増粘剤ａ：球状酸化ケイ素（日本アエロジル株式会社製、商品名アエロジルＲ８１２、平均粒子径７ｎｍ）
増粘剤ｂ：脂肪酸アマイドワックス（楠本化成株式会社製、商品名ディスパロン６９００）
増粘剤ｃ：硫酸バリウム（堺化学工業株式会社製、商品名硫酸バリウムＢＦ−２０Ｐ、平均粒子径３０ｎｍ）／脂肪酸アマイドワックス（楠本化成株式会社製、商品名ディスパロン６９００）
粘度：B型粘度計 ６rpm at２５℃
パターン形成：「○」はラインが１００±５μｍで形成できているもの、「×」はラインが１００±５μｍで形成できていないいもの。
エッチング耐性：「○」はレジスト膜剥がれがないもの、「×」はレジスト膜剥がれたもの。

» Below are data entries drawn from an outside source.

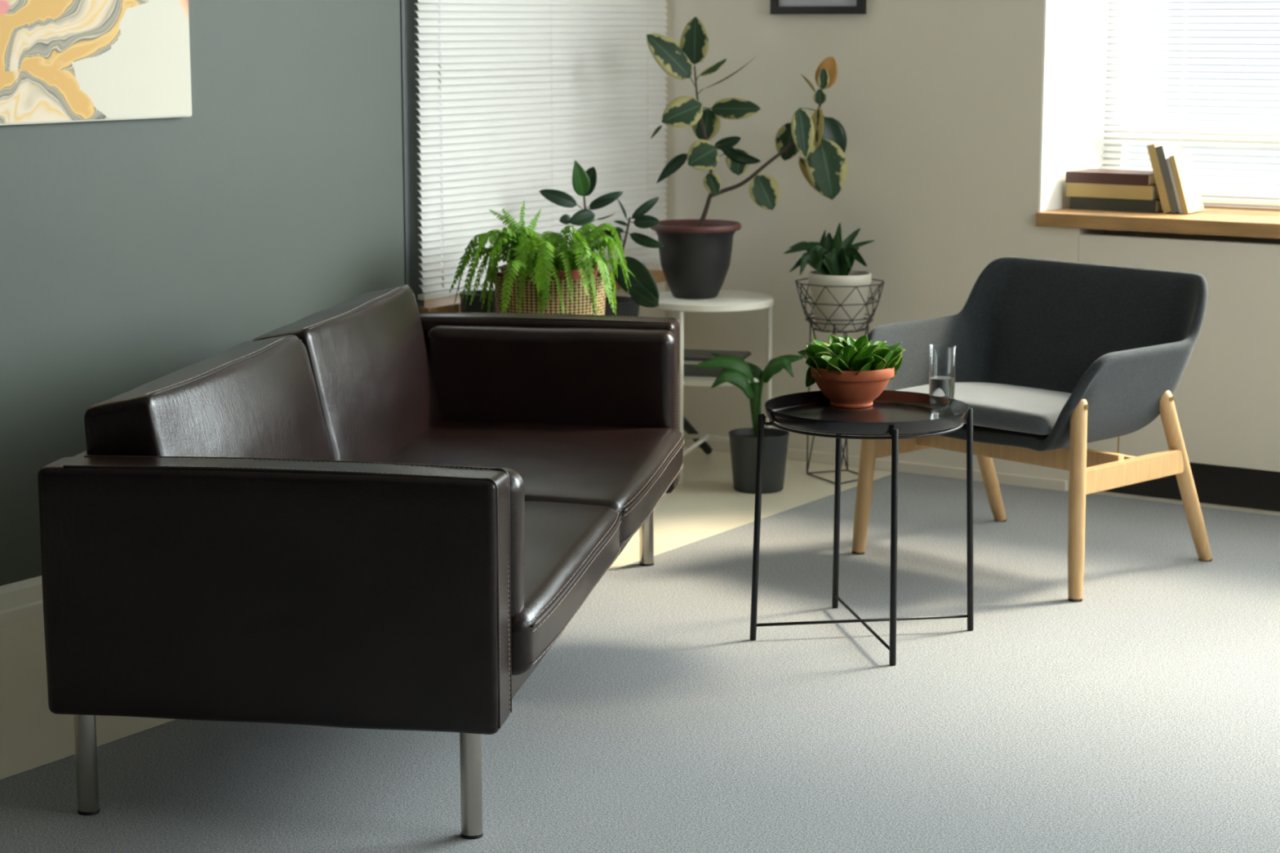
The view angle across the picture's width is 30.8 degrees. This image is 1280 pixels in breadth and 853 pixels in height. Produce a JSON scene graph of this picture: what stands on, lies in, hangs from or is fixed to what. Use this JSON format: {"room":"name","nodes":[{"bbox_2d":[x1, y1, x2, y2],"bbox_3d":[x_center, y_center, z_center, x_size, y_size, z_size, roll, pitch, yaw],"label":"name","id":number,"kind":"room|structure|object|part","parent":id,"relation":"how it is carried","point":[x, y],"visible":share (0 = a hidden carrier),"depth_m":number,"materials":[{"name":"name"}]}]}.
{"room":"waiting room","nodes":[
{"label":"waiting room","id":0,"kind":"room"},
{"bbox_2d":[0,0,404,586],"bbox_3d":[-2.728,-0.763,3.669,0.450,3.010,6.820,6,12,33],"label":"wall","id":1,"kind":"structure","parent":0,"point":[135,253],"depth_m":5.77,"materials":[{"name":"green paint"}]},
{"bbox_2d":[0,575,43,627],"bbox_3d":[-2.481,0.675,3.867,0.018,0.092,6.610,6,12,33],"label":"baseboard","id":2,"kind":"structure","parent":1,"relation":"attached to","point":[21,601],"depth_m":5.40,"materials":[{"name":"white"}]},
{"bbox_2d":[0,0,191,124],"bbox_3d":[-1.421,-1.079,5.176,0.024,0.804,1.130,6,12,33],"label":"abstract painting","id":3,"kind":"object","parent":1,"relation":"attached to","point":[61,60],"visible":1,"depth_m":5.41,"materials":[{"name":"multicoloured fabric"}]},
{"bbox_2d":[400,0,666,317],"bbox_3d":[-0.335,-1.373,7.186,0.485,3.010,1.785,6,12,33],"label":"wall window","id":4,"kind":"structure","parent":1,"relation":"in","point":[643,311],"depth_m":6.47,"materials":[{"name":"beige paint"}]},
{"bbox_2d":[419,2,608,293],"bbox_3d":[-0.481,-1.313,6.997,0.060,1.765,1.285,6,12,33],"label":"window","id":5,"kind":"structure","parent":4,"relation":"attached to","point":[442,271],"depth_m":7.01,"materials":[{"name":"grey"}]},
{"bbox_2d":[414,0,667,300],"bbox_3d":[-0.266,-1.278,6.876,0.030,1.692,1.255,6,12,33],"label":"blind","id":6,"kind":"object","parent":4,"relation":"attached to","point":[493,163],"visible":0.91,"depth_m":6.84,"materials":[{"name":"white plastic"}]},
{"bbox_3d":[-0.564,-1.202,6.435,0.019,1.692,0.001,6,12,33],"label":"ladder cord","id":7,"kind":"part","parent":6,"relation":"part of","materials":[{"name":"white fabric"}]},
{"bbox_3d":[-0.266,-0.451,7.019,0.024,0.014,1.255,6,12,33],"label":"rail","id":8,"kind":"part","parent":6,"relation":"part of","materials":[{"name":"white"}]},
{"bbox_3d":[-0.271,-1.277,6.870,0.019,1.692,0.001,6,12,33],"label":"ladder cord","id":9,"kind":"part","parent":6,"relation":"part of","materials":[{"name":"white fabric"}]},
{"bbox_3d":[0.017,-1.351,7.297,0.019,1.692,0.001,6,12,33],"label":"ladder cord","id":10,"kind":"part","parent":6,"relation":"part of","materials":[{"name":"white fabric"}]},
{"bbox_2d":[0,446,1279,779],"bbox_3d":[0.306,0.910,3.211,6.420,0.148,8.950,6,12,33],"label":"floor","id":11,"kind":"structure","parent":0,"point":[707,504],"depth_m":6.17,"materials":[{"name":"beige plastic"}]},
{"bbox_2d":[459,289,496,312],"bbox_3d":[-0.452,-0.074,6.635,0.122,0.622,0.122,6,12,33],"label":"planter","id":12,"kind":"object","parent":11,"relation":"on","point":[476,304],"visible":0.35,"depth_m":6.54,"materials":[{"name":"grey plastic"}]},
{"bbox_2d":[0,471,1279,852],"bbox_3d":[0.587,0.930,2.658,4.745,0.002,7.948,6,12,33],"label":"carpet","id":13,"kind":"object","parent":11,"relation":"on","point":[1141,713],"visible":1,"depth_m":4.55,"materials":[{"name":"grey carpet"}]},
{"bbox_2d":[37,284,684,839],"bbox_3d":[-0.442,0.159,4.952,0.841,0.733,2.166,2,10,9],"label":"leather sofa","id":14,"kind":"object","parent":13,"relation":"on","point":[371,510],"visible":1,"depth_m":3.95,"materials":[{"name":"black leather"}]},
{"bbox_3d":[-0.973,0.574,4.075,0.037,0.215,0.037,2,10,9],"label":"leg","id":15,"kind":"part","parent":14,"relation":"part of","materials":[{"name":"silver metal"}]},
{"bbox_3d":[-0.820,0.102,5.003,0.074,0.432,1.950,2,10,9],"label":"frame","id":16,"kind":"part","parent":14,"relation":"part of","materials":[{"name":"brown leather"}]},
{"bbox_2d":[84,334,334,460],"bbox_3d":[-0.803,0.055,4.516,0.216,0.373,0.920,2,10,9],"label":"cushion","id":17,"kind":"object","parent":14,"relation":"on","point":[263,397],"depth_m":4.38,"materials":[{"name":"brown leather"}]},
{"bbox_3d":[-0.621,0.282,3.950,0.800,0.443,0.118,2,10,9],"label":"arm frame","id":18,"kind":"part","parent":14,"relation":"part of","materials":[{"name":"brown leather"}]},
{"bbox_2d":[252,284,443,462],"bbox_3d":[-0.659,-0.102,5.412,0.216,0.376,0.922,2,10,9],"label":"cushion","id":19,"kind":"object","parent":14,"relation":"on","point":[379,383],"depth_m":5.29,"materials":[{"name":"brown leather"}]},
{"bbox_3d":[-0.288,0.595,3.957,0.037,0.215,0.037,2,10,9],"label":"leg","id":20,"kind":"part","parent":14,"relation":"part of","materials":[{"name":"silver metal"}]},
{"bbox_2d":[382,421,683,548],"bbox_3d":[-0.281,0.119,5.413,0.665,0.137,0.955,2,10,9],"label":"seat cushion","id":21,"kind":"object","parent":14,"relation":"on","point":[627,468],"depth_m":5.36,"materials":[{"name":"brown leather"}]},
{"bbox_3d":[-0.300,-0.064,5.943,0.800,0.443,0.118,2,10,9],"label":"arm frame","id":22,"kind":"part","parent":14,"relation":"part of","materials":[{"name":"brown leather"}]},
{"bbox_2d":[511,501,619,675],"bbox_3d":[-0.432,0.281,4.479,0.663,0.138,0.964,2,10,9],"label":"seat cushion","id":23,"kind":"object","parent":14,"relation":"on","point":[570,546],"depth_m":4.37,"materials":[{"name":"brown leather"}]},
{"bbox_3d":[-0.455,0.267,4.973,0.762,0.107,1.955,2,10,9],"label":"frame","id":24,"kind":"part","parent":14,"relation":"part of","materials":[{"name":"brown leather"}]},
{"bbox_3d":[0.017,0.249,5.949,0.037,0.215,0.037,2,10,9],"label":"leg","id":25,"kind":"part","parent":14,"relation":"part of","materials":[{"name":"silver metal"}]},
{"bbox_2d":[750,390,973,666],"bbox_3d":[0.506,0.214,5.234,0.455,0.530,0.455,-9,13,-42],"label":"side table","id":26,"kind":"object","parent":13,"relation":"on","point":[892,414],"visible":0.91,"depth_m":5.21,"materials":[{"name":"black metal"}]},
{"bbox_3d":[0.262,0.227,5.195,0.029,0.517,0.015,-2,10,-9],"label":"leg","id":27,"kind":"part","parent":26,"relation":"part of","materials":[{"name":"black metal"}]},
{"bbox_3d":[0.466,0.178,5.475,0.015,0.517,0.029,-2,10,-9],"label":"leg","id":28,"kind":"part","parent":26,"relation":"part of","materials":[{"name":"black metal"}]},
{"bbox_2d":[797,334,906,408],"bbox_3d":[0.487,-0.131,5.352,0.238,0.166,0.236,-4,11,-23],"label":"potted plant","id":29,"kind":"object","parent":26,"relation":"on","point":[851,372],"visible":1,"depth_m":5.30,"materials":[{"name":"green plant"}]},
{"bbox_3d":[0.490,-0.096,5.363,0.195,0.092,0.195,6,12,33],"label":"pot","id":30,"kind":"part","parent":29,"relation":"part of","materials":[{"name":"ceramic"}]},
{"bbox_2d":[764,390,968,435],"bbox_3d":[0.506,-0.032,5.191,0.455,0.032,0.455,-2,10,-9],"label":"tray","id":31,"kind":"object","parent":26,"relation":"on","point":[892,413],"depth_m":5.21,"materials":[{"name":"black metal"}]},
{"bbox_3d":[0.546,0.262,4.995,0.015,0.517,0.029,-2,10,-9],"label":"leg","id":32,"kind":"part","parent":26,"relation":"part of","materials":[{"name":"black metal"}]},
{"bbox_2d":[928,347,956,409],"bbox_3d":[0.690,-0.112,5.300,0.064,0.146,0.064,6,12,33],"label":"drinking glass","id":33,"kind":"object","parent":26,"relation":"on","point":[941,388],"visible":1,"depth_m":5.28,"materials":[{"name":"clear glass"}]},
{"bbox_3d":[0.750,0.213,5.275,0.029,0.517,0.015,-2,10,-9],"label":"leg","id":34,"kind":"part","parent":26,"relation":"part of","materials":[{"name":"black metal"}]},
{"bbox_2d":[851,256,1212,601],"bbox_3d":[1.021,-0.027,5.989,0.633,0.746,0.751,-9,13,-42],"label":"armchair","id":35,"kind":"object","parent":13,"relation":"on","point":[1051,359],"visible":0.83,"depth_m":5.99,"materials":[{"name":"grey fabric"}]},
{"bbox_3d":[0.595,0.090,6.064,0.081,0.490,0.040,-5,11,-24],"label":"leg","id":36,"kind":"part","parent":35,"relation":"part of","materials":[{"name":"brown wood"}]},
{"bbox_3d":[0.761,0.028,6.217,0.425,0.062,0.024,-9,13,-42],"label":"rail","id":37,"kind":"part","parent":35,"relation":"part of","materials":[{"name":"brown wood"}]},
{"bbox_2d":[894,382,1071,435],"bbox_3d":[0.935,-0.062,5.905,0.402,0.068,0.524,-9,13,-42],"label":"seat cushion","id":38,"kind":"object","parent":35,"relation":"on","point":[998,409],"depth_m":5.73,"materials":[{"name":"grey fabric"}]},
{"bbox_3d":[0.940,0.044,6.384,0.040,0.470,0.236,9,13,43],"label":"leg","id":39,"kind":"part","parent":35,"relation":"part of","materials":[{"name":"brown wood"}]},
{"bbox_3d":[0.963,0.059,5.952,0.025,0.060,0.650,-9,13,-42],"label":"cross rail","id":40,"kind":"part","parent":35,"relation":"part of","materials":[{"name":"brown wood"}]},
{"bbox_3d":[1.052,0.173,5.583,0.040,0.490,0.094,1,10,5],"label":"leg","id":41,"kind":"part","parent":35,"relation":"part of","materials":[{"name":"brown wood"}]},
{"bbox_3d":[1.083,0.065,6.067,0.023,0.038,0.650,-9,13,-42],"label":"cross rail","id":42,"kind":"part","parent":35,"relation":"part of","materials":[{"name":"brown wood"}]},
{"bbox_3d":[1.216,0.111,5.740,0.425,0.062,0.024,-9,13,-42],"label":"rail","id":43,"kind":"part","parent":35,"relation":"part of","materials":[{"name":"brown wood"}]},
{"bbox_3d":[1.388,0.126,5.913,0.236,0.470,0.040,-8,13,-39],"label":"leg","id":44,"kind":"part","parent":35,"relation":"part of","materials":[{"name":"brown wood"}]},
{"bbox_2d":[683,416,712,454],"bbox_3d":[-0.025,-0.051,7.164,0.364,0.404,0.812,6,12,33],"label":"plant stand","id":45,"kind":"object","parent":11,"relation":"on","point":[688,428],"visible":0.04,"depth_m":7.41,"materials":[{"name":"black metal"}]},
{"bbox_2d":[539,160,663,316],"bbox_3d":[-0.080,-0.495,6.835,0.336,0.582,0.305,6,12,33],"label":"potted plant","id":46,"kind":"object","parent":45,"relation":"on","point":[643,291],"visible":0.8,"depth_m":6.77,"materials":[{"name":"green plant"}]},
{"bbox_3d":[-0.123,-0.509,6.852,0.039,0.349,0.114,6,12,33],"label":"stem","id":47,"kind":"part","parent":46,"relation":"part of","materials":[{"name":"brown"}]},
{"bbox_3d":[-0.080,-0.478,6.854,0.040,0.288,0.124,-8,13,-38],"label":"stem","id":48,"kind":"part","parent":46,"relation":"part of","materials":[{"name":"brown"}]},
{"bbox_3d":[-0.105,-0.300,6.940,0.216,0.160,0.216,6,12,33],"label":"pot","id":49,"kind":"part","parent":46,"relation":"part of","materials":[{"name":"black plastic"}]},
{"bbox_2d":[653,289,773,484],"bbox_3d":[0.210,-0.127,7.154,0.400,0.548,0.400,6,12,33],"label":"side table","id":50,"kind":"object","parent":11,"relation":"on","point":[726,300],"visible":0.41,"depth_m":7.01,"materials":[{"name":"white metal"}]},
{"bbox_3d":[0.109,-0.145,7.312,0.017,0.530,0.017,6,12,33],"label":"leg","id":51,"kind":"part","parent":50,"relation":"part of","materials":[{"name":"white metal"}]},
{"bbox_3d":[0.123,-0.089,6.991,0.017,0.530,0.017,6,12,33],"label":"leg","id":52,"kind":"part","parent":50,"relation":"part of","materials":[{"name":"white metal"}]},
{"bbox_2d":[683,360,724,377],"bbox_3d":[0.210,-0.189,7.143,0.206,0.049,0.146,2,10,13],"label":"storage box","id":53,"kind":"object","parent":50,"relation":"on","point":[689,369],"visible":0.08,"depth_m":7.08,"materials":[{"name":"grey"}]},
{"bbox_3d":[0.210,-0.206,7.140,0.206,0.013,0.146,2,10,13],"label":"lid","id":54,"kind":"part","parent":53,"relation":"part of","materials":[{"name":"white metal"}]},
{"bbox_2d":[683,349,751,360],"bbox_3d":[0.210,-0.219,7.138,0.240,0.011,0.170,2,10,13],"label":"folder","id":55,"kind":"object","parent":53,"relation":"on","point":[688,354],"visible":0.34,"depth_m":7.13,"materials":[{"name":"grey plastic"}]},
{"bbox_2d":[683,375,758,386],"bbox_3d":[0.210,-0.157,7.148,0.340,0.018,0.340,6,12,33],"label":"shelf","id":56,"kind":"object","parent":50,"relation":"attached to","point":[688,380],"depth_m":7.00,"materials":[{"name":"white metal"}]},
{"bbox_2d":[646,16,847,299],"bbox_3d":[0.319,-0.808,7.000,0.603,0.846,0.280,2,10,13],"label":"potted plant","id":57,"kind":"object","parent":50,"relation":"on","point":[695,254],"visible":0.98,"depth_m":6.99,"materials":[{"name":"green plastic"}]},
{"bbox_3d":[0.169,-0.501,7.089,0.266,0.212,0.266,6,12,33],"label":"pot","id":58,"kind":"part","parent":57,"relation":"part of","materials":[{"name":"black plastic"}]},
{"bbox_3d":[0.193,-0.834,7.029,0.064,0.514,0.024,1,10,8],"label":"stem","id":59,"kind":"part","parent":57,"relation":"part of","materials":[{"name":"brown"}]},
{"bbox_3d":[0.380,-0.860,7.010,0.341,0.340,0.026,1,10,4],"label":"stem","id":60,"kind":"part","parent":57,"relation":"part of","materials":[{"name":"brown plant"}]},
{"bbox_3d":[0.398,-0.119,7.163,0.017,0.530,0.017,6,12,33],"label":"leg","id":61,"kind":"part","parent":50,"relation":"part of","materials":[{"name":"white metal"}]},
{"bbox_2d":[694,352,803,493],"bbox_3d":[0.327,-0.012,6.912,0.295,0.405,0.195,3,10,19],"label":"potted plant","id":62,"kind":"object","parent":11,"relation":"on","point":[737,371],"visible":0.94,"depth_m":6.87,"materials":[{"name":"green plant"}]},
{"bbox_3d":[0.340,-0.042,6.904,0.040,0.178,0.040,6,12,33],"label":"stem","id":63,"kind":"part","parent":62,"relation":"part of","materials":[{"name":"green plant"}]},
{"bbox_3d":[0.355,0.103,6.929,0.182,0.172,0.182,6,12,33],"label":"pot","id":64,"kind":"part","parent":62,"relation":"part of","materials":[{"name":"grey plastic"}]},
{"bbox_3d":[0.356,-0.049,6.899,0.023,0.194,0.023,-2,10,-10],"label":"stem","id":65,"kind":"part","parent":62,"relation":"part of","materials":[{"name":"green plant"}]},
{"bbox_2d":[795,277,884,484],"bbox_3d":[0.609,-0.143,7.083,0.268,0.603,0.272,6,12,33],"label":"wire plant stand","id":66,"kind":"object","parent":11,"relation":"on","point":[869,320],"visible":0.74,"depth_m":7.01,"materials":[{"name":"grey metal"}]},
{"bbox_3d":[0.548,-0.082,7.071,0.010,0.483,0.148,-5,11,-28],"label":"leg","id":67,"kind":"part","parent":66,"relation":"part of","materials":[{"name":"grey metal"}]},
{"bbox_2d":[783,222,875,330],"bbox_3d":[0.568,-0.458,7.042,0.271,0.318,0.191,3,10,17],"label":"potted plant","id":68,"kind":"object","parent":66,"relation":"on","point":[833,260],"visible":0.99,"depth_m":7.00,"materials":[{"name":"green plant"}]},
{"bbox_3d":[0.606,-0.383,7.043,0.191,0.170,0.191,6,12,33],"label":"pot","id":69,"kind":"part","parent":68,"relation":"part of","materials":[{"name":"beige ceramic"}]},
{"bbox_3d":[0.583,-0.096,7.152,0.149,0.483,0.007,-6,11,-29],"label":"leg","id":70,"kind":"part","parent":66,"relation":"part of","materials":[{"name":"grey metal"}]},
{"bbox_2d":[795,277,884,333],"bbox_3d":[0.609,-0.367,7.044,0.268,0.148,0.272,6,12,33],"label":"basket","id":71,"kind":"object","parent":66,"relation":"on","point":[808,317],"depth_m":6.98,"materials":[{"name":"grey metal"}]},
{"bbox_3d":[0.630,-0.075,7.030,0.056,0.483,0.148,6,12,33],"label":"leg","id":72,"kind":"part","parent":66,"relation":"part of","materials":[{"name":"grey metal"}]},
{"bbox_3d":[-0.248,0.072,6.488,0.300,0.386,0.300,1,10,8],"label":"stool","id":73,"kind":"object","parent":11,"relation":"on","visible":0},
{"bbox_2d":[448,200,635,315],"bbox_3d":[-0.268,-0.369,6.410,0.476,0.509,0.499,2,10,12],"label":"potted fern","id":74,"kind":"object","parent":73,"relation":"on","point":[540,278],"visible":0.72,"depth_m":6.30,"materials":[{"name":"plant"}]},
{"bbox_2d":[501,263,599,279],"bbox_3d":[-0.248,-0.286,6.426,0.270,0.318,0.270,6,12,33],"label":"pot","id":75,"kind":"object","parent":74,"relation":"on","point":[551,271],"depth_m":6.28,"materials":[{"name":"brown ceramic"}]},
{"bbox_2d":[494,271,605,315],"bbox_3d":[-0.248,-0.270,6.428,0.308,0.306,0.308,6,12,33],"label":"basket","id":76,"kind":"object","parent":74,"relation":"on","point":[562,292],"depth_m":6.27,"materials":[{"name":"wicker"}]},
{"bbox_2d":[665,0,1279,490],"bbox_3d":[2.658,-1.181,6.075,5.820,3.010,0.550,6,12,33],"label":"wall","id":77,"kind":"structure","parent":0,"point":[937,104],"depth_m":7.11,"materials":[{"name":"beige paint"}]},
{"bbox_2d":[769,0,866,13],"bbox_3d":[0.546,-1.495,7.095,0.327,0.460,0.020,6,12,33],"label":"picture frame","id":78,"kind":"object","parent":77,"relation":"attached to","point":[777,6],"visible":1,"depth_m":7.12,"materials":[{"name":"black"}]},
{"bbox_2d":[683,439,1067,491],"bbox_3d":[0.675,0.110,7.294,1.428,0.034,0.012,6,12,33],"label":"baseboard","id":79,"kind":"structure","parent":77,"relation":"attached to","point":[716,445],"depth_m":7.16,"materials":[{"name":"beige paint"}]},
{"bbox_2d":[1038,0,1108,211],"bbox_3d":[1.321,-1.603,6.887,0.006,1.895,0.518,6,12,33],"label":"window reveal","id":80,"kind":"structure","parent":77,"relation":"attached to","point":[1074,44],"depth_m":6.94,"materials":[{"name":"white paint"}]},
{"bbox_2d":[1035,204,1279,238],"bbox_3d":[2.941,-0.463,5.982,3.912,0.042,0.535,6,12,33],"label":"windowsill","id":81,"kind":"structure","parent":77,"relation":"attached to","point":[1218,220],"depth_m":6.66,"materials":[{"name":"brown wood"}]},
{"bbox_2d":[1069,196,1163,213],"bbox_3d":[1.450,-0.669,6.930,0.272,0.038,0.190,7,12,35],"label":"book","id":82,"kind":"object","parent":81,"relation":"on","point":[1154,206],"visible":0.7,"depth_m":6.85,"materials":[{"name":"grey paper"}]},
{"bbox_2d":[1066,182,1159,199],"bbox_3d":[1.436,-0.708,6.925,0.268,0.040,0.185,7,12,34],"label":"book","id":83,"kind":"object","parent":82,"relation":"on","point":[1073,189],"visible":0.7,"depth_m":6.84,"materials":[{"name":"brown paper"}]},
{"bbox_2d":[1065,168,1155,186],"bbox_3d":[1.428,-0.745,6.923,0.262,0.033,0.180,7,12,34],"label":"book","id":84,"kind":"object","parent":83,"relation":"on","point":[1090,175],"visible":0.84,"depth_m":6.86,"materials":[{"name":"brown paper"}]},
{"bbox_2d":[1146,142,1172,213],"bbox_3d":[1.551,-0.733,6.821,0.082,0.201,0.140,6,12,33],"label":"book","id":85,"kind":"object","parent":81,"relation":"on","point":[1152,150],"visible":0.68,"depth_m":6.76,"materials":[{"name":"brown paper"}]},
{"bbox_2d":[1155,142,1182,213],"bbox_3d":[1.572,-0.729,6.807,0.079,0.197,0.140,6,12,33],"label":"book","id":86,"kind":"object","parent":81,"relation":"on","point":[1164,152],"visible":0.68,"depth_m":6.75,"materials":[{"name":"grey paper"}]},
{"bbox_2d":[1166,158,1183,213],"bbox_3d":[1.589,-0.708,6.793,0.058,0.161,0.130,6,12,33],"label":"book","id":87,"kind":"object","parent":81,"relation":"on","point":[1168,161],"visible":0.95,"depth_m":6.74,"materials":[{"name":"grey paper"}]},
{"bbox_2d":[1168,153,1204,213],"bbox_3d":[1.599,-0.710,6.786,0.065,0.169,0.130,6,12,33],"label":"book","id":88,"kind":"object","parent":81,"relation":"on","point":[1182,166],"visible":1,"depth_m":6.76,"materials":[{"name":"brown paper"}]},
{"bbox_2d":[1078,233,1279,471],"bbox_3d":[2.865,-0.069,5.812,3.780,0.640,0.030,6,12,33],"label":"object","id":89,"kind":"structure","parent":77,"relation":"attached to","point":[1226,399],"depth_m":6.58,"materials":[{"name":"beige paint"}]},
{"bbox_2d":[1102,0,1279,208],"bbox_3d":[3.073,-1.451,6.011,3.910,1.895,0.050,6,12,33],"label":"window","id":90,"kind":"structure","parent":77,"relation":"in","point":[1127,2],"depth_m":7.10,"materials":[{"name":"grey"}]},
{"bbox_2d":[1100,0,1279,205],"bbox_3d":[3.042,-1.445,5.960,3.885,1.870,0.030,6,12,33],"label":"blind","id":91,"kind":"object","parent":90,"relation":"attached to","point":[1209,200],"visible":0.79,"depth_m":6.95,"materials":[{"name":"white plastic"}]},
{"bbox_3d":[1.632,-1.605,6.883,0.001,1.870,0.025,6,12,33],"label":"ladder cord","id":92,"kind":"part","parent":91,"relation":"part of","materials":[{"name":"white fabric"}]},
{"bbox_3d":[3.042,-0.530,6.118,3.885,0.014,0.024,6,12,33],"label":"rail","id":93,"kind":"part","parent":91,"relation":"part of","materials":[{"name":"white plastic"}]},
{"bbox_2d":[1103,462,1279,511],"bbox_3d":[2.929,0.286,5.969,3.775,0.145,0.138,6,12,33],"label":"trim","id":94,"kind":"structure","parent":77,"relation":"attached to","point":[1242,487],"depth_m":6.70,"materials":[{"name":"black plastic"}]}
]}

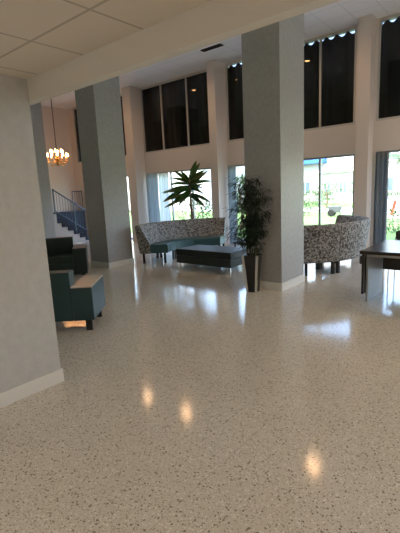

Thickener a: spherical silicon oxide (manufactured by Nippon Aerosil Co., Ltd., trade name Aerosil R812, average particle diameter 7 nm)
Thickener b: fatty acid amide wax (Kusumoto Kasei Co., Ltd., trade name: Dispalon 6900)
Thickener c: barium sulfate (manufactured by Sakai Chemical Industry Co., Ltd., trade name barium sulfate BF-20P, average particle diameter 30 nm) / fatty acid amide wax (manufactured by Kusumoto Chemicals, trade name Disparon 6900)
Viscosity: B-type viscometer 6 rpm at 25 ° C
Pattern formation: “○” indicates that the line was formed at 100 ± 5 μm, and “×” indicates that the line was not formed at 100 ± 5 μm.
Etching resistance: "O" indicates that the resist film did not peel off, and "X" indicates that the resist film peeled off.

Claims (10)

  A resist composition for printing ink comprising a phenolic resin as a main resin component and further containing a thickener.   The resist composition for a printing ink according to claim 1, wherein the phenol resin is one or both of a novolak resin and a polyvinyl phenol resin.   The resist composition for a printing ink according to claim 1, wherein the thickener is an inorganic fine particle having a particle diameter of 3 nm to 10 µm.   The resist composition for a printing ink according to claim 1, wherein the thickener is a wax.   The resist composition for a printing ink according to claim 1, wherein the content of the thickener is 10 parts by weight to 500 parts by weight based on 100 parts by weight of the resin solid content.   The resist composition for a printing ink according to claim 1, which is an organic solvent-based resist composition.   The printing ink resist composition according to claim 1, wherein the viscosity measured by a rotational viscometer (6 rpm, measurement temperature: 25 ° C) is 1 Pa · s to 300 Pa · s.   The resist composition for a printing ink according to claim 1, which is a resist composition for a screen printing ink.   Forming a resist film of a desired pattern on the surface of a substrate having a metal layer on the surface by using a resist composition for a printing ink comprising a phenol resin as a main resin component and further containing a thickener. A method for forming a resist film comprising: (1) Screen printing is performed on the surface of a substrate having a metal layer on the surface using a resist composition for a printing ink containing a phenol resin as a main resin component and further containing a thickener to form a resist film having a desired pattern. Forming,
(2) a step of developing and removing the metal layer in a portion where the resist film is not formed by using an etchant;
(3) A method for manufacturing a substrate having a metal layer pattern, comprising a step of removing a resist film after the step (2).